In the light of the Himalayan Glaciergate, which has for the first time raised several pertinent issues which must be addressed not only in the interest of science but for the sake of very survival of the humankind the following steps deserve serious and immediate consideration:

( i )  Bring all R&D Institutions under compulsory Peer-Review mechanism, Review Team consisting of scientists drawn from peer institutions and also user-groups and eminent citizens,

 

( ii ) First Peer-Review must take place within 2010 itself and thereafter it become a Quinquennial exercise,

 

( iii ) Stop funding to any R&D institution, which has not complied with External Peer-review mechanism,

( iv ) Stop funding to those R&D institutions who having had a Mountain R&D mandate has diluted its original mandate by shifting its headquarters, research locations or research programmes and fix responsibilities for such violations, under any excuse,

 

( v ) Identify and address “transparency” issues of R&D institutions working in the Himalayan region and prescribe regimes which are simultaneously compliant of ‘national security suspicions’,

 

( vi ) Ensure data-sharing among R&D institutions and user organizations; it is not possible to conduct truly scientific research in the Himalayan region, without sharing data regionally and internationally ; secrecy in data-sharing has already caused very serious harm both to the science and regional development initiatives, and   

 

(  vii ) Use forums and multi-Governmental organizations like the International Centre for Integrated Mountain Development ( ICIMOD), Kathmandu, SAARC, Kathmandu and other UN agencies Regional Offices located in the region for data-sharing, joint-action research on the Himalayan/Mountain issues, and

 

( viii ) Develop and promote collaboration and co-operation among the Himalayan States and the 40 plus  R&D Institutions located in the IHR, activate Indian Inter-State mechanism like the North East Council and create new mechanism to strengthen the remaining Himalayan States of Uttarakhand, Himachal Pradesh and J&K, as suggested by the Task Force on the Mountain Eco-systems ( 2006) and finally establish a Ministry for Mountain Development at the Centre to systematically monitor and promote R&D on Mountain specific issues.

 

Secrecy, Science and the RTI

It would not be out of place to recount here what the Secretary of the Science Writers Association of Uttarakhand had mentioned in one of the workshops which the Uttarakhand Information Commission had organized way back in 2005 itself.

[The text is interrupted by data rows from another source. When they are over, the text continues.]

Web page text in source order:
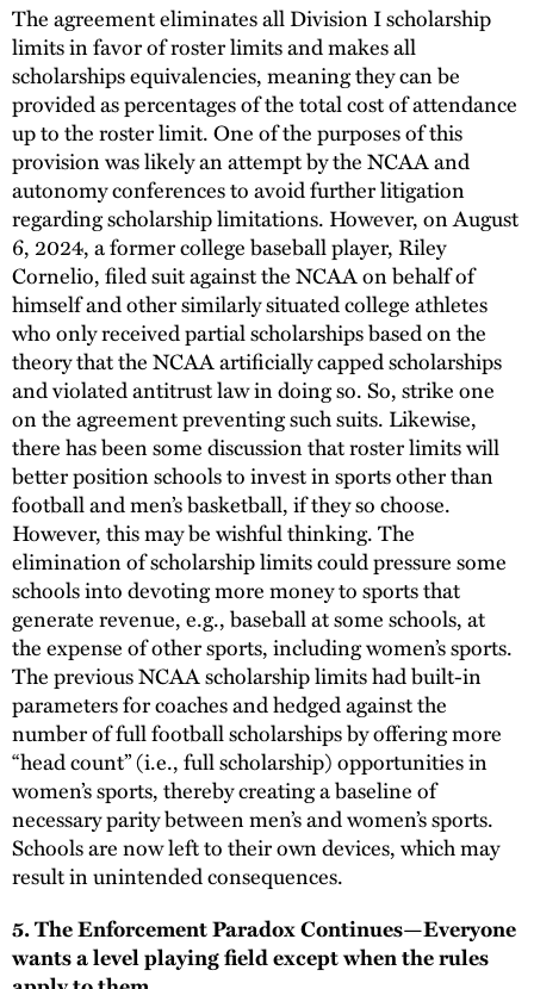
The agreement eliminates all Division I scholarship
limits in favor of roster limits and makes all
scholarships equivalencies, meaning they can be
provided as percentages of the total cost of attendance
up to the roster limit. One of the purposes of this
provision was likely an attempt by the NCAA and
autonomy conferences to avoid further litigation
regarding scholarship limitations. However, on August
6, 2024, a former college baseball player, Riley
Cornelio, filed suit against the NCAA on behalf of
himself and other similarly situated college athletes
who only received partial scholarships based on the
theory that the NCAA artificially capped scholarships
and violated antitrust law in doing so. So, strike one
on the agreement preventing such suits. Likewise,
there has been some discussion that roster limits will
better position schools to invest in sports other than
football and men’s basketball, if they so choose.
However, this may be wishful thinking. The
elimination of scholarship limits could pressure some
schools into devoting more money to sports that
generate revenue, e.g., baseball at some schools, at
the expense of other sports, including women’s sports.
The previous NCAA scholarship limits had built-in
parameters for coaches and hedged against the
number of full football scholarships by offering more
“head count” (i.e., full scholarship) opportunities in
women’s sports, thereby creating a baseline of
necessary parity between men’s and women’s sports.
Schools are now left to their own devices, which may
result in unintended consequences.
5. The Enforcement Paradox Continues—Everyone
wants a level playing field except when the rules
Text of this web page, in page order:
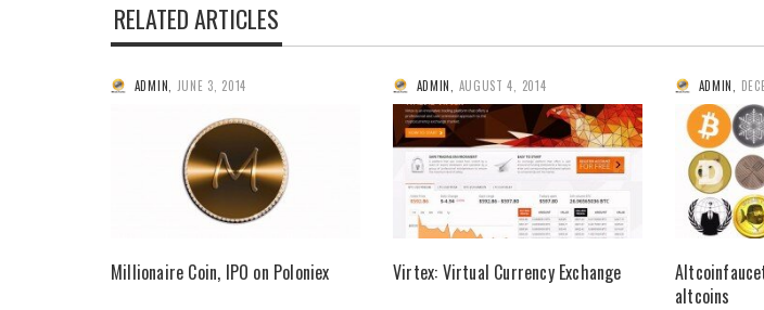
RELATED ARTICLES
ADMIN JUNE 3, 2014
Millionaire Coin, IPO on Poloniex
ADMIN AUGUST 4, 2014
Virtex: Virtual Currency Exchange
ADMIN
altcoins

He had expressed serious concern over the secrecy which most of the R&D institutions practiced, when it came to sharing scientific research findings with the science writers. If the findings are not shared with the science writers, who only have the capacity to explain it to the public at large, how the so-called ‘scientific temper’ going to be inculcated amongst the citizens, especially the potential scientists ? It is an open secret that various R&D institutions are engaged in similar, thus repetitive and avoidable, research work. Let an effective network-arrangement amongst the R&D institutions remove this nagging suspicion in the public mind.    

 

It is only through a transparent and credible peer-review of R&D institutions’ work and their systematic dissemination by the writings like, what one used to read courtesy a long forgotten popular – science writer, George Gamow; that Himalayan Glaciergates can be avoided in future. When even the shackles of ‘State-secrets’ have been loosened why this vicious grip of ‘Science-secrets’ not being eased up ? Scientists, please allow the Himalayas breath properly, for the sake of humanity !    

R S Tolia

Late Dr. R.S. Tolia, Ph.D., was former Chief Secretary ( 2003-05 ) and Chief Information Commissioner ( 2005-10) of Uttarakhand. He also served in various voluntary positions after retirement and devoted his time for Mountain Development Agenda.